■ YOUR GOAL
Below are records; count how many of their lines contain the string "joindre", and give only that number.

SOURCE DATA START

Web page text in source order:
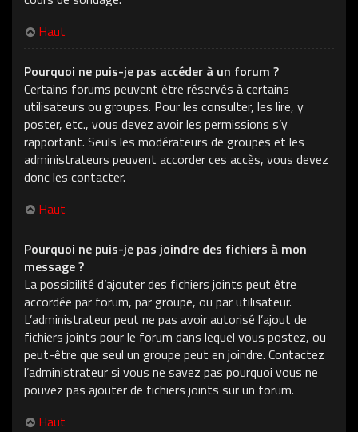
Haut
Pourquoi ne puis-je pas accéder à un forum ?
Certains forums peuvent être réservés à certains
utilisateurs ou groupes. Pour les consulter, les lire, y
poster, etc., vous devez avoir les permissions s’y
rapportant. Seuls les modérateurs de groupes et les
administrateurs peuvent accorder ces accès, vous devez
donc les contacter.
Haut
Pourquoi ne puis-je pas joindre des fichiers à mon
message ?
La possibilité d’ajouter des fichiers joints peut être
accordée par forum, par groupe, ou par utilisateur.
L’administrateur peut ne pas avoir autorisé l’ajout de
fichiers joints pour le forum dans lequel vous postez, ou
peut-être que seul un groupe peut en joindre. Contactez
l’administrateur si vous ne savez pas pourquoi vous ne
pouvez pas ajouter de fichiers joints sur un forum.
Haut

SOURCE DATA END
SOURCE DATA START

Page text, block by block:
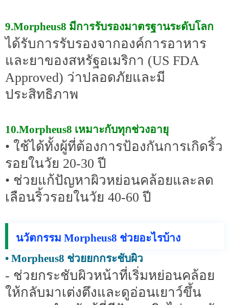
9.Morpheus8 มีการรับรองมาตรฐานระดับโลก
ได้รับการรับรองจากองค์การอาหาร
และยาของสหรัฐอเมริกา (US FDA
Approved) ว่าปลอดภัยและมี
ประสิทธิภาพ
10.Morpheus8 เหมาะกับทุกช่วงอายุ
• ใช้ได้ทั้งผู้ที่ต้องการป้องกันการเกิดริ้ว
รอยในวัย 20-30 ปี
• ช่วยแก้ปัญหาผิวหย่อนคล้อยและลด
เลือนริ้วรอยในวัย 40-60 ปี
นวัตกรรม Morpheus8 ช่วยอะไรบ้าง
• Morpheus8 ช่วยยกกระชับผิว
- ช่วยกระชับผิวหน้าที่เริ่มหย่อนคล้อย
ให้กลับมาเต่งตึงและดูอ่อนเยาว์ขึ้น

SOURCE DATA END

■ SOLUTION TO THIS EXERCISE
2